┌────────
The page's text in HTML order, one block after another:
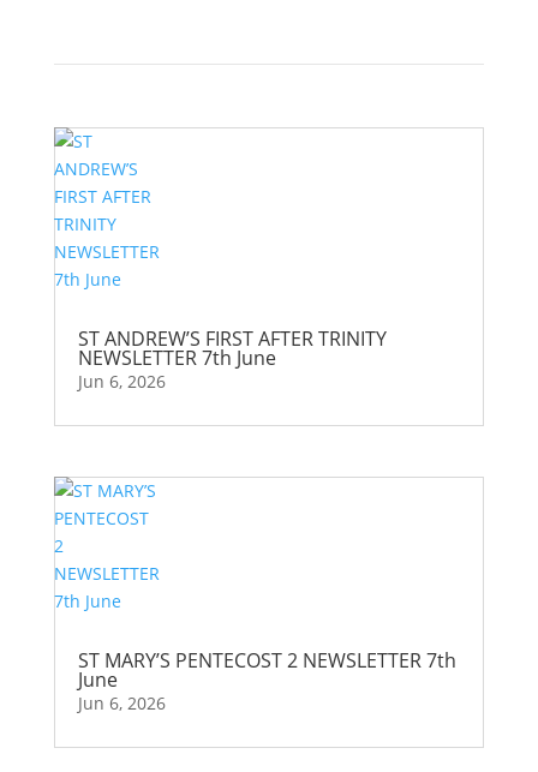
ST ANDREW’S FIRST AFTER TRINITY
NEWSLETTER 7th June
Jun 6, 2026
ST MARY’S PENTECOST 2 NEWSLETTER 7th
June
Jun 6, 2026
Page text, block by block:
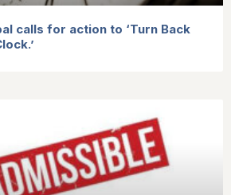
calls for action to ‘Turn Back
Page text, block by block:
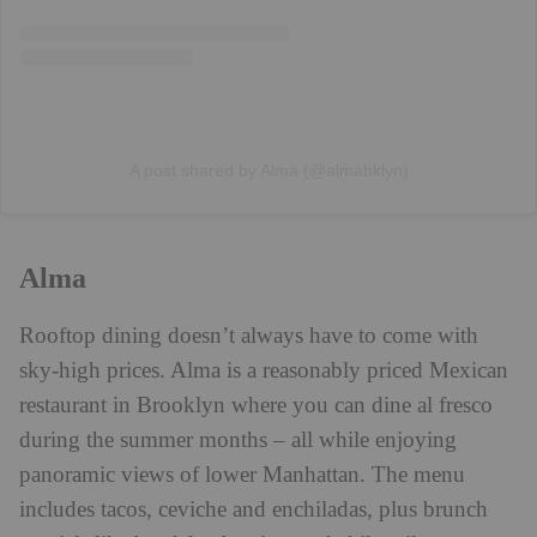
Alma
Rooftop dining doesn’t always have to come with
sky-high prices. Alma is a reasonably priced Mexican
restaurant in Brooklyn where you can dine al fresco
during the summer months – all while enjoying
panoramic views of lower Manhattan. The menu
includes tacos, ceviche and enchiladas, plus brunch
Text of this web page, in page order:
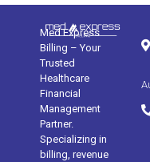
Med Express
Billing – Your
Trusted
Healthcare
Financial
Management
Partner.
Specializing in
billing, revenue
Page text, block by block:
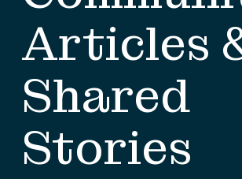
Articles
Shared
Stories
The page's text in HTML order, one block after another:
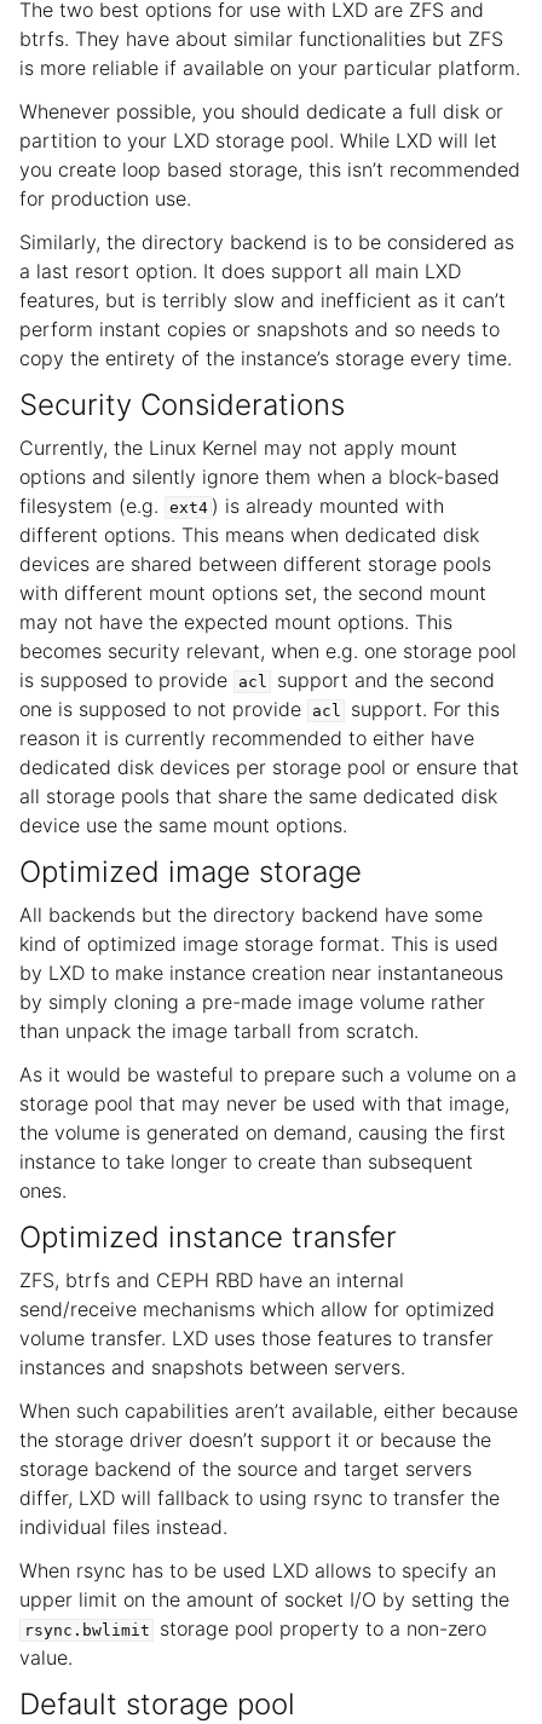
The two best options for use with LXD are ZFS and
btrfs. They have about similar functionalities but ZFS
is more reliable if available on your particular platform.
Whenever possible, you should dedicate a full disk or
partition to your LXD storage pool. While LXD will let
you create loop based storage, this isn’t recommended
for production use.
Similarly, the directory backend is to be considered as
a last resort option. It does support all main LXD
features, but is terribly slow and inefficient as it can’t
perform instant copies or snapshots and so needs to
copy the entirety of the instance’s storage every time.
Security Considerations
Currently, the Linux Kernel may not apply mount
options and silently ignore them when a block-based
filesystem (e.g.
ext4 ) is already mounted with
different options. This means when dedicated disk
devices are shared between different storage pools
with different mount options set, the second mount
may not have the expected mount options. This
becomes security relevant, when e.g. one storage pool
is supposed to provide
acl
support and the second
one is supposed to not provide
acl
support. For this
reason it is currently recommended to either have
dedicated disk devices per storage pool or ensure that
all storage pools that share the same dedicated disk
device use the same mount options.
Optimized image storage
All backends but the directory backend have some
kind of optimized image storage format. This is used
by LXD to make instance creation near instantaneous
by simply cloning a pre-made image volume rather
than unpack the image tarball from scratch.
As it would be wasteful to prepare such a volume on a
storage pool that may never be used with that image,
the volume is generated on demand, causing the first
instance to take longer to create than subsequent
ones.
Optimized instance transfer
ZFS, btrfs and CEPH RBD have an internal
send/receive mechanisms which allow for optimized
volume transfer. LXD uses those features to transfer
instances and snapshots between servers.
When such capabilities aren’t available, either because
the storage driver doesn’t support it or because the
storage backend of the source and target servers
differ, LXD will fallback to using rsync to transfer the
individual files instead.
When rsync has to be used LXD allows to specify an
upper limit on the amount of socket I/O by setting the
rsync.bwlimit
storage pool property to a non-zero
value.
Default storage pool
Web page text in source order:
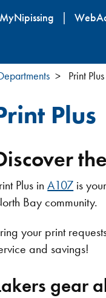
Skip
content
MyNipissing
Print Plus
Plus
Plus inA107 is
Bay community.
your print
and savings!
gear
└────────
GOAL OF THE EXERCISE —
Using the listing above, show every line that includes the string "source".

EXERCISE RESULT —
storage backend of the source and target servers
Web page text in source order:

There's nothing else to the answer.